About this exercise: Each entry is to be repeated word for word, and the images are to be dropped.
··· Information given ···
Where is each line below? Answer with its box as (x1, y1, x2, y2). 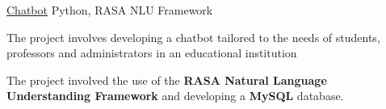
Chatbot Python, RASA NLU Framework (6, 2, 213, 18)
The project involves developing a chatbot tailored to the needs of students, (6, 28, 380, 45)
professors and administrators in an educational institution (6, 44, 297, 61)
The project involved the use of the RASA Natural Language (6, 71, 327, 88)
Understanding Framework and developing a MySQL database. (6, 87, 344, 104)
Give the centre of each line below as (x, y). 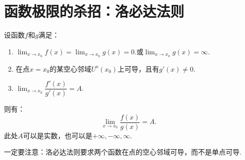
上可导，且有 (138, 68)
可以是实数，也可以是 (58, 135)
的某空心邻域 (71, 68)
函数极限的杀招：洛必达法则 (94, 11)
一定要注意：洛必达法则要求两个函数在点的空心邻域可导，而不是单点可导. (123, 152)
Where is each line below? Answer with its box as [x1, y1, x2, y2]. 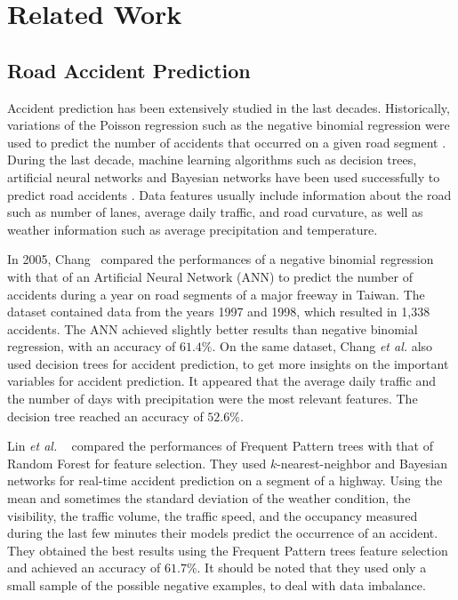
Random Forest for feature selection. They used [7, 453, 267, 472]
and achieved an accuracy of [7, 558, 161, 577]
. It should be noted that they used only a [197, 558, 427, 577]
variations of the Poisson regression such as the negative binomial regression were [7, 116, 450, 134]
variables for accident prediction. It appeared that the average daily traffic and [7, 372, 437, 390]
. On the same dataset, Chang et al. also [212, 337, 433, 356]
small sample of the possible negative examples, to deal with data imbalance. [7, 576, 426, 595]
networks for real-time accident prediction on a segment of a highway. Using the [7, 471, 443, 490]
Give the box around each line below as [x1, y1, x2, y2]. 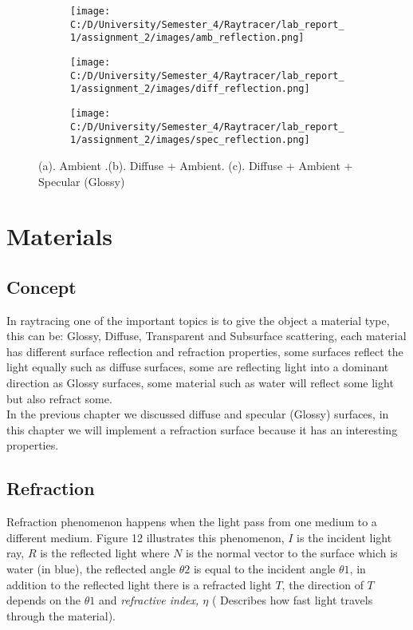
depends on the [6, 592, 81, 608]
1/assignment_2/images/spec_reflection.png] [70, 134, 310, 146]
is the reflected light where [40, 545, 170, 561]
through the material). [6, 607, 116, 624]
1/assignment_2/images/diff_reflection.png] [70, 83, 310, 95]
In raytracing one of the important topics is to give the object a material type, [6, 311, 390, 328]
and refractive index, [98, 592, 199, 608]
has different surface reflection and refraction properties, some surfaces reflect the [6, 343, 403, 359]
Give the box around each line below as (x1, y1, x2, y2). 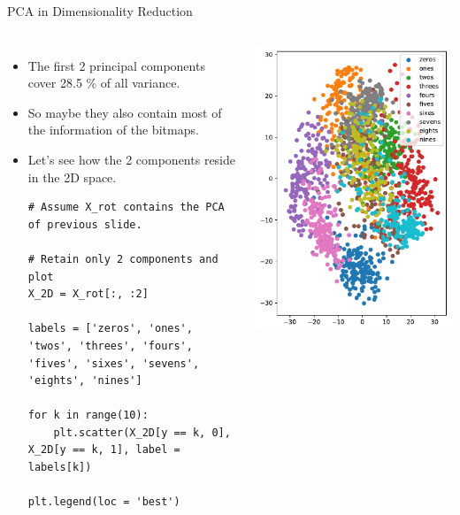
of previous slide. (27, 218, 142, 231)
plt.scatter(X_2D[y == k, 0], (53, 426, 231, 439)
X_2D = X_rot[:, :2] (27, 288, 149, 301)
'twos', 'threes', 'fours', (27, 339, 193, 352)
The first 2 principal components (27, 56, 205, 74)
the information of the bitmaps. (27, 120, 199, 139)
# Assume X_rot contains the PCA (27, 201, 225, 214)
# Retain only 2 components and (27, 252, 218, 265)
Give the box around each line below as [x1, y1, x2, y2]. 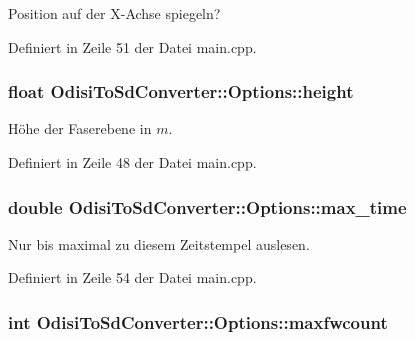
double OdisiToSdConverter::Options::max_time [8, 194, 407, 219]
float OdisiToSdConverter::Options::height [8, 79, 354, 104]
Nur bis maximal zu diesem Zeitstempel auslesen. [8, 233, 310, 254]
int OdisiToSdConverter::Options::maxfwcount [8, 309, 388, 334]
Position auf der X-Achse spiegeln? [8, 3, 221, 23]
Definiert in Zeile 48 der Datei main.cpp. [8, 152, 257, 172]
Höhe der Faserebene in [8, 118, 152, 139]
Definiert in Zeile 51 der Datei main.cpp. [8, 36, 257, 57]
···
Written reply:
Where is each line below? Answer with its box as (x1, y1, x2, y2). 
Chatbot Python, RASA NLU Framework (6, 2, 213, 18)
The project involves developing a chatbot tailored to the needs of students, (6, 28, 380, 45)
professors and administrators in an educational institution (6, 44, 297, 61)
The project involved the use of the RASA Natural Language (6, 71, 327, 88)
Understanding Framework and developing a MySQL database. (6, 87, 344, 104)
Give the centre of each line below as (x, y). 
上可导，且有 (138, 68)
可以是实数，也可以是 (58, 135)
的某空心邻域 (71, 68)
函数极限的杀招：洛必达法则 (94, 11)
一定要注意：洛必达法则要求两个函数在点的空心邻域可导，而不是单点可导. (123, 152)
Where is each line below? Answer with its box as [x1, y1, x2, y2]. 
Random Forest for feature selection. They used [7, 453, 267, 472]
and achieved an accuracy of [7, 558, 161, 577]
. It should be noted that they used only a [197, 558, 427, 577]
variations of the Poisson regression such as the negative binomial regression were [7, 116, 450, 134]
variables for accident prediction. It appeared that the average daily traffic and [7, 372, 437, 390]
. On the same dataset, Chang et al. also [212, 337, 433, 356]
small sample of the possible negative examples, to deal with data imbalance. [7, 576, 426, 595]
networks for real-time accident prediction on a segment of a highway. Using the [7, 471, 443, 490]
Give the box around each line below as [x1, y1, x2, y2]. 
depends on the [6, 592, 81, 608]
1/assignment_2/images/spec_reflection.png] [70, 134, 310, 146]
is the reflected light where [40, 545, 170, 561]
through the material). [6, 607, 116, 624]
1/assignment_2/images/diff_reflection.png] [70, 83, 310, 95]
In raytracing one of the important topics is to give the object a material type, [6, 311, 390, 328]
and refractive index, [98, 592, 199, 608]
has different surface reflection and refraction properties, some surfaces reflect the [6, 343, 403, 359]
Give the box around each line below as (x1, y1, x2, y2). 
of previous slide. (27, 218, 142, 231)
plt.scatter(X_2D[y == k, 0], (53, 426, 231, 439)
X_2D = X_rot[:, :2] (27, 288, 149, 301)
'twos', 'threes', 'fours', (27, 339, 193, 352)
The first 2 principal components (27, 56, 205, 74)
the information of the bitmaps. (27, 120, 199, 139)
# Assume X_rot contains the PCA (27, 201, 225, 214)
# Retain only 2 components and (27, 252, 218, 265)
Give the box around each line below as [x1, y1, x2, y2]. 
double OdisiToSdConverter::Options::max_time [8, 194, 407, 219]
float OdisiToSdConverter::Options::height [8, 79, 354, 104]
Nur bis maximal zu diesem Zeitstempel auslesen. [8, 233, 310, 254]
int OdisiToSdConverter::Options::maxfwcount [8, 309, 388, 334]
Position auf der X-Achse spiegeln? [8, 3, 221, 23]
Definiert in Zeile 48 der Datei main.cpp. [8, 152, 257, 172]
Höhe der Faserebene in [8, 118, 152, 139]
Definiert in Zeile 51 der Datei main.cpp. [8, 36, 257, 57]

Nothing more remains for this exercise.